**Task description**
From the records below, extract only the lines running from the line with "API: http://localhost:80/docs/ [15, 326, 90, 333]" to the line with "Использованные технологии [6, 173, 125, 184]", both lines included, reproducing them exactly.

**Recorded data**
++++++++++

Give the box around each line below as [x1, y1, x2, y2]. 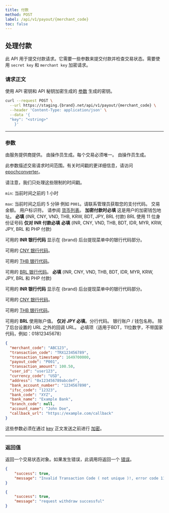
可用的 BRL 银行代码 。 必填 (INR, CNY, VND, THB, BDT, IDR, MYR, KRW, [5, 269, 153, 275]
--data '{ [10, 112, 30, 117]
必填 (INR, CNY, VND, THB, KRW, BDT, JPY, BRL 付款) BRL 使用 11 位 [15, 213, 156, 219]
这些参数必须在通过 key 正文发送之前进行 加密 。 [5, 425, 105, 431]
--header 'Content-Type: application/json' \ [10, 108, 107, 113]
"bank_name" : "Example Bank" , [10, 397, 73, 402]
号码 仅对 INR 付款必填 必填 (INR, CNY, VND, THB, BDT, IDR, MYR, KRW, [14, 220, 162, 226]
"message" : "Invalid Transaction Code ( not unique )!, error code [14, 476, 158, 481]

++++++++++

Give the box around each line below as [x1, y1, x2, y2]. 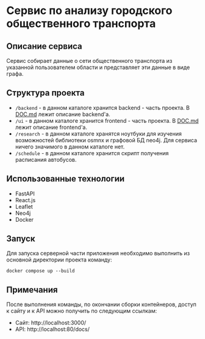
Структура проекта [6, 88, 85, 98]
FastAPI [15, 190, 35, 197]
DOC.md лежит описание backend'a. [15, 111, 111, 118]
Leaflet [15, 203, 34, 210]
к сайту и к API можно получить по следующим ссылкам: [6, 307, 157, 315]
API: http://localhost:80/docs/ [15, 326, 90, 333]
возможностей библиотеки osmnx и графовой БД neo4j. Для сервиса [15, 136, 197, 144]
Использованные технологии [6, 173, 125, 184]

++++++++++

**Problem solution**
API: http://localhost:80/docs/ [15, 326, 90, 333]
возможностей библиотеки osmnx и графовой БД neo4j. Для сервиса [15, 136, 197, 144]
Использованные технологии [6, 173, 125, 184]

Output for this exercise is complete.